• [Exercise instructions] Each record should appear again in the response exactly as it does in the original.

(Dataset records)

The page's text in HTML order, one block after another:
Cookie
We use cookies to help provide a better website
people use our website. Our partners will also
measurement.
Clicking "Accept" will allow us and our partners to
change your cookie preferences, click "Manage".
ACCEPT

• [Exercise result]
The page's text in HTML order, one block after another:
Cookie
We use cookies to help provide a better website
people use our website. Our partners will also
measurement.
Clicking "Accept" will allow us and our partners to
change your cookie preferences, click "Manage".
ACCEPT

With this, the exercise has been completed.